• [Directions for this task] The pictures do not belong in the copy. Restate all of the records word for word.

• [Extracted records]
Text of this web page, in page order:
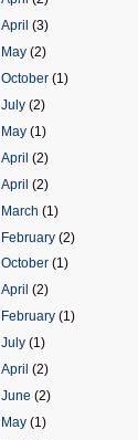
April (3)
May (2)
October (1)
July (2)
May (1)
April (2)
April (2)
March (1)
February (2)
October (1)
April (2)
February (1)
July (1)
April (2)
June (2)
May (1)
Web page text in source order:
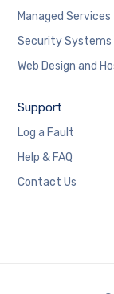
Managed Services
Security Systems
Web Design and
Support
Log a Fault
Help & FAQ
Contact Us
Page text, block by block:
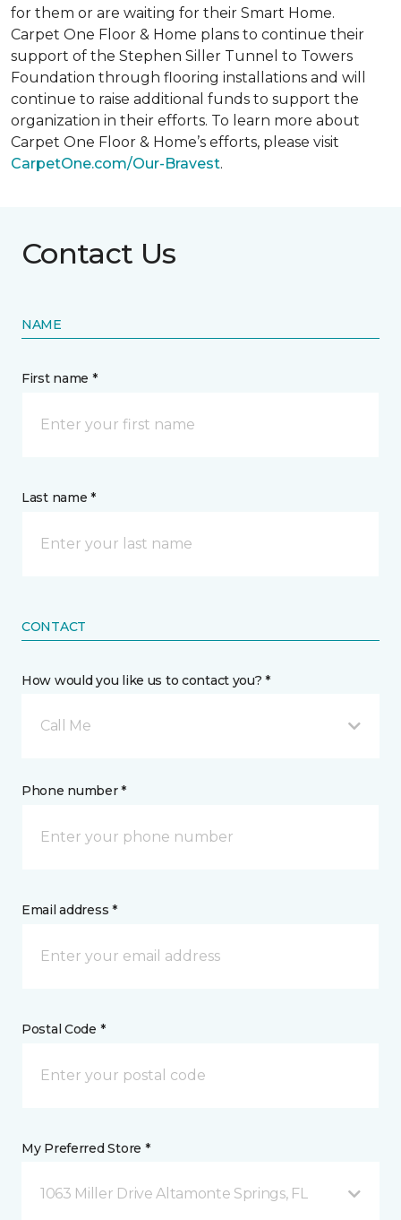
for them or are waiting for their Smart Home.
Carpet One Floor & Home plans to continue their
support of the Stephen Siller Tunnel to Towers
Foundation through flooring installations and will
continue to raise additional funds to support the
organization in their efforts. To learn more about
Carpet One Floor & Home’s efforts, please visit
CarpetOne.com/Our-Bravest.
Contact Us
NAME
First name *
Last name *
CONTACT
How would you like us to contact you? *
Call Me
Phone number *
Email address *
Postal Code *
My Preferred Store *
1063 Miller Drive Altamonte Springs, FL
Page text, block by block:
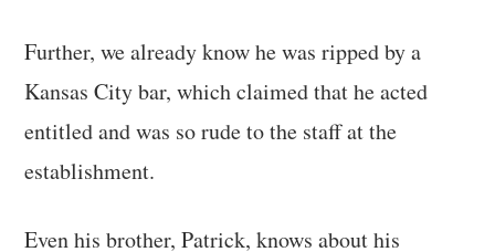
Further, we already know he was ripped by a
Kansas City bar, which claimed that he acted
entitled and was so rude to the staff at the
establishment.
Even his brother, Patrick, knows about his
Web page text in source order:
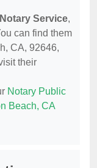
Service,
can find them
CA, 92646,
their
Notary Public
Beach, CA
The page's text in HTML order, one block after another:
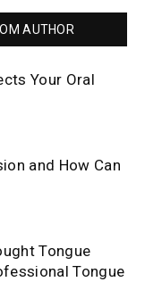
AUTHOR
Your Oral
and How Can
Tongue
Tongue
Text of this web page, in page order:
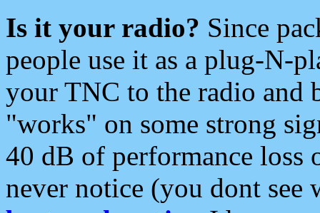
Is it your radio? Since
people use it as a plug-N-
your TNC to the radio and
"works" on some strong
40 dB of performance loss
never notice (you dont see
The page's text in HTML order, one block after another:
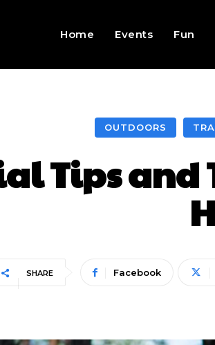
Home Events Fun
OUTDOORS
Tips and
SHARE Facebook
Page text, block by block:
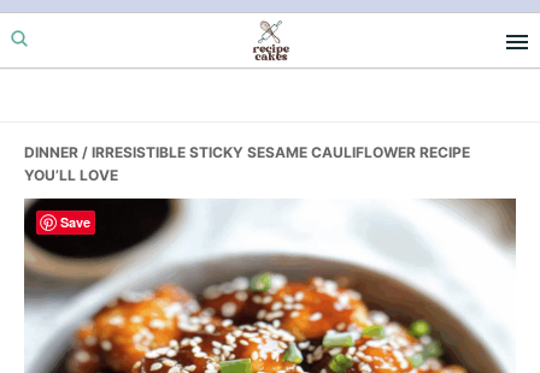
Skip
to
Skip
to
Skip
to
DINNER / IRRESISTIBLE STICKY SESAME CAULIFLOWER RECIPE
YOU’LL LOVE
Save
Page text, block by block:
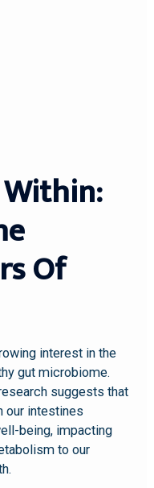
Of
interest in the
gut microbiome.
suggests that
our intestines
being, impacting
to our
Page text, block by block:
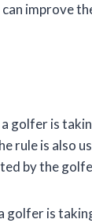
improve
golfer is
rule is also
by the
is
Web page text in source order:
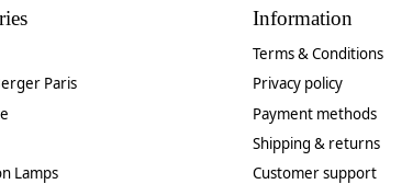
Paris
Lamps
Information
Terms & Conditions
Privacy policy
Payment methods
Shipping & returns
Customer support
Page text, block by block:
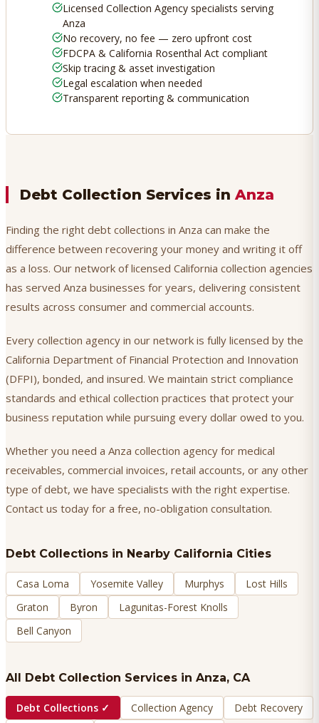
Licensed Collection Agency specialists serving
Anza
No recovery, no fee — zero upfront cost
FDCPA & California Rosenthal Act compliant
Skip tracing & asset investigation
Legal escalation when needed
Transparent reporting & communication
Debt Collection Services in Anza
Finding the right debt collections in Anza can make the
difference between recovering your money and writing it off
as a loss. Our network of licensed California collection agencies
has served Anza businesses for years, delivering consistent
results across consumer and commercial accounts.
Every collection agency in our network is fully licensed by the
California Department of Financial Protection and Innovation
(DFPI), bonded, and insured. We maintain strict compliance
standards and ethical collection practices that protect your
business reputation while pursuing every dollar owed to you.
Whether you need a Anza collection agency for medical
receivables, commercial invoices, retail accounts, or any other
type of debt, we have specialists with the right expertise.
Contact us today for a free, no-obligation consultation.
Debt Collections in Nearby California Cities
Casa Loma Yosemite Valley Murphys
Lost Hills
Graton
Byron
Lagunitas-Forest Knolls
Bell Canyon
All Debt Collection Services in Anza, CA
Debt Collections ✓ Collection Agency
Debt Recovery
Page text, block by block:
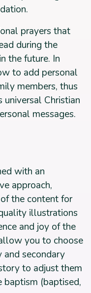
prayers that
during the
the future. In
to add personal
members, thus
Christian
messages.
with an
approach,
the content for
illustrations
and joy of the
you to choose
and secondary
to adjust them
(baptised,
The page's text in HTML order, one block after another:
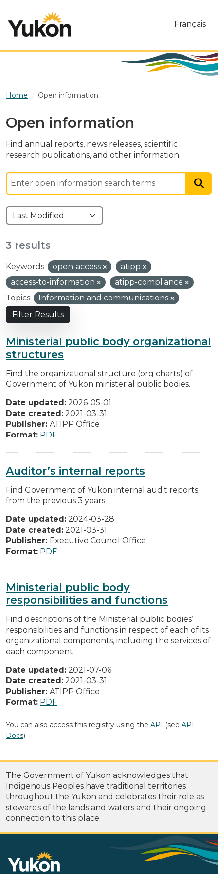
Français
Home Open information
Open information
Find annual reports, news releases, scientific
research publications, and other information.
3 results
Keywords: open-access
atipp
access-to-information
atipp-compliance
Topics:
Information and communications
Filter Results
Ministerial public body organizational
structures
Find the organizational structure (org charts) of
Government of Yukon ministerial public bodies.
Date updated: 2026-05-01
Date created: 2021-03-31
Publisher: ATIPP Office
Format: PDF
Auditor’s internal reports
Find Government of Yukon internal audit reports
from the previous 3 years
Date updated: 2024-03-28
Date created: 2021-03-31
Publisher: Executive Council Office
Format: PDF
Ministerial public body
responsibilities and functions
Find descriptions of the Ministerial public bodies’
responsibilities and functions in respect of each of its
organizational components, including the services of
each component
Date updated: 2021-07-06
Date created: 2021-03-31
Publisher: ATIPP Office
Format: PDF
You can also access this registry using the API (see API
Docs).
The Government of Yukon acknowledges that
Indigenous Peoples have traditional territories
throughout the Yukon and celebrates their role as
stewards of the lands and waters and their ongoing
connection to this place.
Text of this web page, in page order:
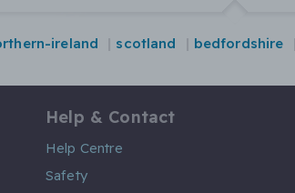
ireland scotland bedfordshire
Help & Contact
Help Centre
Safety
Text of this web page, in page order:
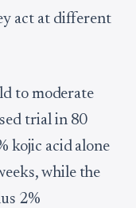
act at different
to moderate
trial in 80
kojic acid alone
while the
2%
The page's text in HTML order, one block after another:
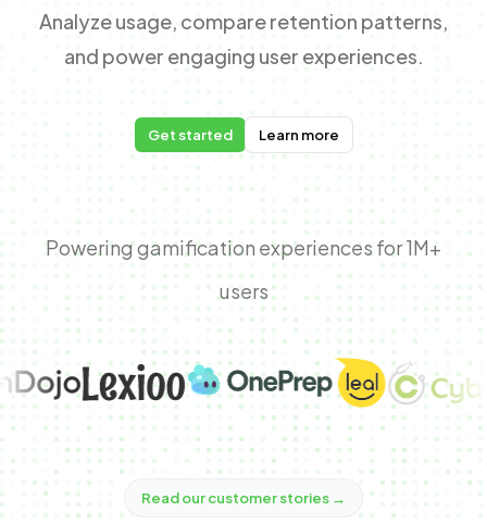
Analyze usage, compare retention patterns,
and power engaging user experiences.
Get started Learn more
Powering gamification experiences for 1M+
users
Read our customer stories →
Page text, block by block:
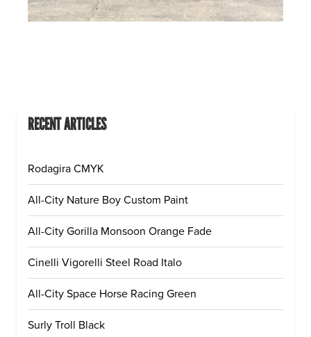
RECENT ARTICLES
Rodagira CMYK
All-City Nature Boy Custom Paint
All-City Gorilla Monsoon Orange Fade
Cinelli Vigorelli Steel Road Italo
All-City Space Horse Racing Green
Surly Troll Black
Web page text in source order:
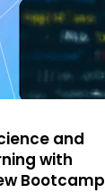
and
with
Bootcamp

• [Task response]
Text of this web page, in page order:
April (3)
May (2)
October (1)
July (2)
May (1)
April (2)
April (2)
March (1)
February (2)
October (1)
April (2)
February (1)
July (1)
April (2)
June (2)
May (1)
Web page text in source order:
Managed Services
Security Systems
Web Design and
Support
Log a Fault
Help & FAQ
Contact Us
Page text, block by block:
for them or are waiting for their Smart Home.
Carpet One Floor & Home plans to continue their
support of the Stephen Siller Tunnel to Towers
Foundation through flooring installations and will
continue to raise additional funds to support the
organization in their efforts. To learn more about
Carpet One Floor & Home’s efforts, please visit
CarpetOne.com/Our-Bravest.
Contact Us
NAME
First name *
Last name *
CONTACT
How would you like us to contact you? *
Call Me
Phone number *
Email address *
Postal Code *
My Preferred Store *
1063 Miller Drive Altamonte Springs, FL
Page text, block by block:
Further, we already know he was ripped by a
Kansas City bar, which claimed that he acted
entitled and was so rude to the staff at the
establishment.
Even his brother, Patrick, knows about his
Web page text in source order:
Service,
can find them
CA, 92646,
their
Notary Public
Beach, CA
The page's text in HTML order, one block after another:
AUTHOR
Your Oral
and How Can
Tongue
Tongue
Text of this web page, in page order:
Is it your radio? Since
people use it as a plug-N-
your TNC to the radio and
"works" on some strong
40 dB of performance loss
never notice (you dont see
The page's text in HTML order, one block after another:
Home Events Fun
OUTDOORS
Tips and
SHARE Facebook
Page text, block by block:
Skip
to
Skip
to
Skip
to
DINNER / IRRESISTIBLE STICKY SESAME CAULIFLOWER RECIPE
YOU’LL LOVE
Save
Page text, block by block:
Of
interest in the
gut microbiome.
suggests that
our intestines
being, impacting
to our
Page text, block by block:
improve
golfer is
rule is also
by the
is
Web page text in source order:
Paris
Lamps
Information
Terms & Conditions
Privacy policy
Payment methods
Shipping & returns
Customer support
Page text, block by block:
Licensed Collection Agency specialists serving
Anza
No recovery, no fee — zero upfront cost
FDCPA & California Rosenthal Act compliant
Skip tracing & asset investigation
Legal escalation when needed
Transparent reporting & communication
Debt Collection Services in Anza
Finding the right debt collections in Anza can make the
difference between recovering your money and writing it off
as a loss. Our network of licensed California collection agencies
has served Anza businesses for years, delivering consistent
results across consumer and commercial accounts.
Every collection agency in our network is fully licensed by the
California Department of Financial Protection and Innovation
(DFPI), bonded, and insured. We maintain strict compliance
standards and ethical collection practices that protect your
business reputation while pursuing every dollar owed to you.
Whether you need a Anza collection agency for medical
receivables, commercial invoices, retail accounts, or any other
type of debt, we have specialists with the right expertise.
Contact us today for a free, no-obligation consultation.
Debt Collections in Nearby California Cities
Casa Loma Yosemite Valley Murphys
Lost Hills
Graton
Byron
Lagunitas-Forest Knolls
Bell Canyon
All Debt Collection Services in Anza, CA
Debt Collections ✓ Collection Agency
Debt Recovery
Page text, block by block:
prayers that
during the
the future. In
to add personal
members, thus
Christian
messages.
with an
approach,
the content for
illustrations
and joy of the
you to choose
and secondary
to adjust them
(baptised,
The page's text in HTML order, one block after another:
Français
Home Open information
Open information
Find annual reports, news releases, scientific
research publications, and other information.
3 results
Keywords: open-access
atipp
access-to-information
atipp-compliance
Topics:
Information and communications
Filter Results
Ministerial public body organizational
structures
Find the organizational structure (org charts) of
Government of Yukon ministerial public bodies.
Date updated: 2026-05-01
Date created: 2021-03-31
Publisher: ATIPP Office
Format: PDF
Auditor’s internal reports
Find Government of Yukon internal audit reports
from the previous 3 years
Date updated: 2024-03-28
Date created: 2021-03-31
Publisher: Executive Council Office
Format: PDF
Ministerial public body
responsibilities and functions
Find descriptions of the Ministerial public bodies’
responsibilities and functions in respect of each of its
organizational components, including the services of
each component
Date updated: 2021-07-06
Date created: 2021-03-31
Publisher: ATIPP Office
Format: PDF
You can also access this registry using the API (see API
Docs).
The Government of Yukon acknowledges that
Indigenous Peoples have traditional territories
throughout the Yukon and celebrates their role as
stewards of the lands and waters and their ongoing
connection to this place.
Text of this web page, in page order:
ireland scotland bedfordshire
Help & Contact
Help Centre
Safety
Text of this web page, in page order:
act at different
to moderate
trial in 80
kojic acid alone
while the
2%
The page's text in HTML order, one block after another:
Analyze usage, compare retention patterns,
and power engaging user experiences.
Get started Learn more
Powering gamification experiences for 1M+
users
Read our customer stories →
Page text, block by block:
RECENT ARTICLES
Rodagira CMYK
All-City Nature Boy Custom Paint
All-City Gorilla Monsoon Orange Fade
Cinelli Vigorelli Steel Road Italo
All-City Space Horse Racing Green
Surly Troll Black
Web page text in source order:
and
with
Bootcamp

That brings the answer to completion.